At that size I would have expected you could at least identify one probable male. Even my subdominant males are sexable at 2".










Above are mine at a small size in a single species 55 gallon tank.

Kevin


----------



## shaguars7 (Apr 12, 2009)

well i am guessing that having eggsspots on the anal fin is not a distinguishing factor...becuase all of mine have them, and i know all are not male because when i released them in my tank one of the fish...dont know which one released fry...so i do know 1 forsure is a female. one thing i am thinking is there is the biggest one is about 2 " and it is atleast .5 icnh bigger than the others...i think the hobbyist who owns his own aquatic care company thought they were all from the same lineage and brood so it was bigger therefore made it male....i have watched them quite a bit and that fish does run the show in the tank but i think it is more from size than maybe being a male....i have seen one of the other fish doing a bit of a dance infront of another fish, so i think it may be a male....really i guess i am confused....i now that they look somewhat similar to the fish in the previous post but am starting to think it is possibly a mix with a flameback??....i will post some pics soon as i will be getting a camera so i will do that in the next week or two......does anyone feel it would be beneficial if i remove the biggest fish to see if the smaller fish will start to colour up???


----------



## shaguars7 (Apr 12, 2009)

and as for food i am feeding them HBH veggie 8....my other malawi fish like it so i figured it should be fine...thanks and maybe someone who keeps these guys could let me know what type of food they have had success with....tahnks


----------



## shaguars7 (Apr 12, 2009)

alright so i am not going out on a limb here, but i guess not too many vic keppers out there are in this forum...lol......this is somewhat humerous and unfortunate...after staring at my tank for about 2 hours today... i think the biggest fish is a female and i have 2 males in there... i am starting to see a little bit colour on two of the smaller fish and none on the biggest..i am hoping in the next 2 weeks they will show a little more, so i can figure which one to keep and get rid of the other...i guess i will also have to get more females as i here it is necessary.


----------



## Darkside (Feb 6, 2008)

Try feeding your fish something heavier like NLS, I find that it helps with colour and growth over just flakes.


----------



## StructureGuy (Jul 27, 2002)

Darkside said:


> Try feeding your fish something heavier like NLS, I find that it helps with colour and growth over just flakes.
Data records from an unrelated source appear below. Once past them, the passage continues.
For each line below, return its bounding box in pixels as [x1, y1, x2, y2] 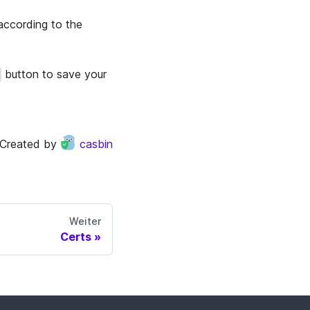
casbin [80, 137, 113, 152]
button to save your [1, 66, 107, 81]
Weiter [69, 215, 101, 228]
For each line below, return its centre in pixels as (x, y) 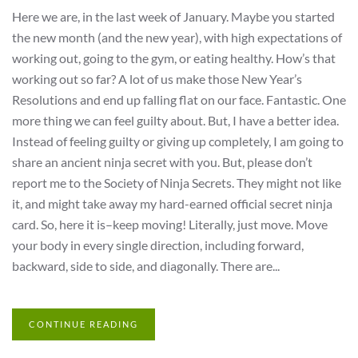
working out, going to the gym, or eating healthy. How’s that (174, 58)
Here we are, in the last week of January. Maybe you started (173, 17)
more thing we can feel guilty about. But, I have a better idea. (175, 121)
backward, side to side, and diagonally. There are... (146, 266)
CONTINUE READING (84, 324)
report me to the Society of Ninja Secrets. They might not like (177, 183)
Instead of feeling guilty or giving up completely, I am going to (178, 141)
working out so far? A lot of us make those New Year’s (157, 79)
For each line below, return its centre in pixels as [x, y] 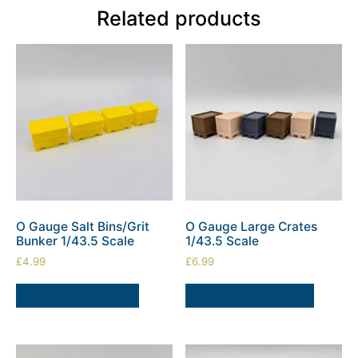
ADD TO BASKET [78, 295]
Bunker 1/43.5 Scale [75, 241]
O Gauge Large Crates [252, 226]
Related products [179, 18]
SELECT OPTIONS [250, 295]
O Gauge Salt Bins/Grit [83, 226]
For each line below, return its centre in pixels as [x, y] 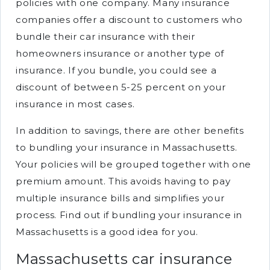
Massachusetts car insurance [124, 259]
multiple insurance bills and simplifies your [120, 198]
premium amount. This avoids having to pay [123, 181]
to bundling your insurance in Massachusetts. [127, 147]
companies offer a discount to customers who [129, 20]
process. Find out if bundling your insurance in [129, 215]
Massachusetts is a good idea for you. [107, 232]
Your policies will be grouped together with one [134, 164]
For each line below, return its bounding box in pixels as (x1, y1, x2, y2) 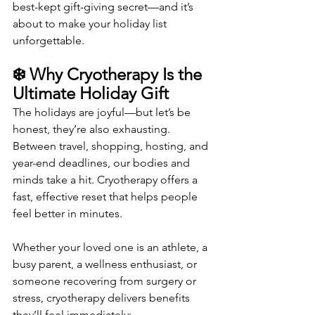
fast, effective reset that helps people (13, 190, 200, 204)
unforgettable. (13, 34, 84, 48)
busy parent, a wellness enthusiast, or (13, 257, 200, 271)
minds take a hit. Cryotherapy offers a (13, 173, 200, 187)
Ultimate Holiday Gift (13, 83, 169, 104)
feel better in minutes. (13, 207, 122, 221)
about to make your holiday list (13, 17, 169, 31)
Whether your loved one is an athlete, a (13, 240, 210, 255)
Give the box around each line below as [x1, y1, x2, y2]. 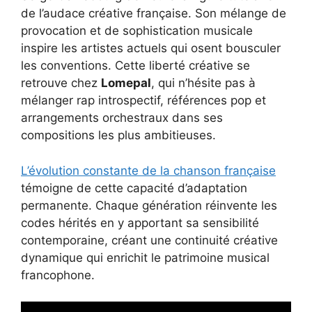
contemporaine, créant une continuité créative [21, 233, 278, 247]
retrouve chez [21, 76, 101, 91]
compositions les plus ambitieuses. [21, 128, 216, 143]
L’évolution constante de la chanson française [21, 163, 276, 178]
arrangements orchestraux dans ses [21, 111, 223, 125]
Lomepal [101, 76, 151, 91]
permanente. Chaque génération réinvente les [21, 198, 277, 212]
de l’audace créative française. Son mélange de [21, 6, 286, 21]
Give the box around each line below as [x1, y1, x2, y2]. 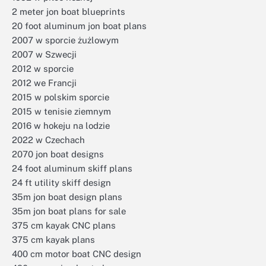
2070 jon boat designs [12, 149, 104, 159]
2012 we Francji [12, 78, 77, 88]
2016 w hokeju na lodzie [12, 121, 110, 131]
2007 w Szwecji [12, 49, 77, 59]
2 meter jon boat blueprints [12, 7, 125, 17]
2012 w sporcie [12, 64, 74, 74]
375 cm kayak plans [12, 235, 95, 245]
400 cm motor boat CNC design [12, 249, 141, 259]
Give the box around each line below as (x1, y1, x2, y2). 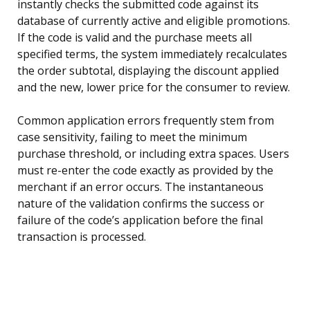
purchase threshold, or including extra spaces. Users (17, 146, 289, 162)
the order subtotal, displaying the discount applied (17, 63, 279, 79)
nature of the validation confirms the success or (17, 196, 264, 212)
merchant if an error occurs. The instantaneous (17, 179, 264, 195)
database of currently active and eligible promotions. (17, 13, 290, 29)
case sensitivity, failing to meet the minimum (17, 129, 247, 145)
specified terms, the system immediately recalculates (17, 46, 287, 62)
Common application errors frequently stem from (17, 113, 274, 129)
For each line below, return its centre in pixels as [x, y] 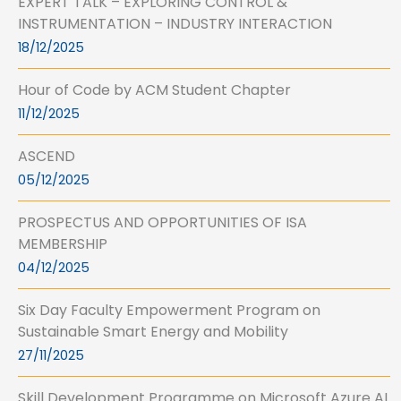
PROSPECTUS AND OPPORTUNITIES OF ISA [162, 223]
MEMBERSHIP [63, 244]
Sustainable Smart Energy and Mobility [153, 332]
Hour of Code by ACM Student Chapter [154, 90]
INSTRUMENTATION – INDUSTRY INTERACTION [175, 24]
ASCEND [47, 157]
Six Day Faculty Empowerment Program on [169, 311]
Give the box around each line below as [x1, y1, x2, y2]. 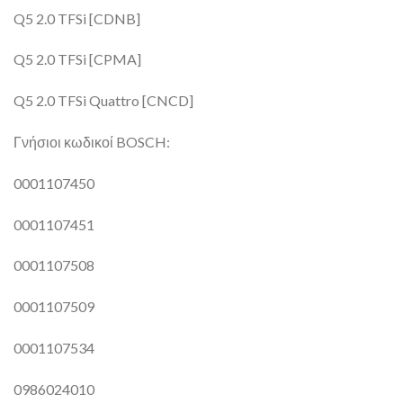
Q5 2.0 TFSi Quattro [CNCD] [13, 92, 193, 110]
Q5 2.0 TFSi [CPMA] [13, 50, 141, 68]
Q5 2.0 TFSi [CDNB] [13, 9, 140, 27]
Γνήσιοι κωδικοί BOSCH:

I second Darkside's advise. I feed mine some Dainichi color enhancing pellets once a week. The krill helps to bring out the red.

Kevin


----------



## shaguars7 (Apr 12, 2009)

alright thanks for the food info....i have HBH cichlid attack pellets...i will fedd them that a few times a week to see if it helps.....
so Kevin you said you have them in a 55. How many do you have in there and the ratio's?
Anyone else feel free to chyme in on tank sizes aswell as nuber of fish and ratio's....Thanks


----------



## StructureGuy (Jul 27, 2002)

shaguars7 said:


> so Kevin you said you have them in a 55. How many do you have in there and the ratio's?


I like to buy a large group of fry/juveniles and watch them grow. I bought all 17 that a local breeder had at around 3/4" to 1" in 2006. I lucked out with a 4M:13F ratio. When they got older, I had to remove one male as he was constantly harrassed and not looking too happy.

Two males are fully colored almost all the time as they split the tank territory in half. The third male is mostly silver colored (like Darkside said) but his larger size, the large bright egg spots and slight reddish tint gives him away as a subdominant male.

After 4 years I still have 3M:9F in that single species tank and there are almost always 3 females holding. (one time had 7 holding moms at once) If I had bothered to raise all the fry, I'm sure it would have been over 1000 fish. At this age the moms are spitting around 40 fry.

Kevin


----------



## hollyfish2000 (Aug 23, 2007)

I bought 1M-4F a few months ago for my 30 gallon tank. The male was larger than the females and fully colored at about 2.5". Later, one of the "females" started to get some tinges of red to the tail and I'm somewhat convinced it's a male. But the dominate male doesn't harass him, so I'm leaving him in. Two of the females are currently holding. I do like them this fish quite a lot. I plan to eventually move them to a 50ish gallon tank just to give them more room. I'm hoping I can keep both boys and add some more girls.

I, too, am worried about being overrun with fry, but I have four syndontis lucippinis in the tank, and I'm thinking they'll eat all the fry. yes?


----------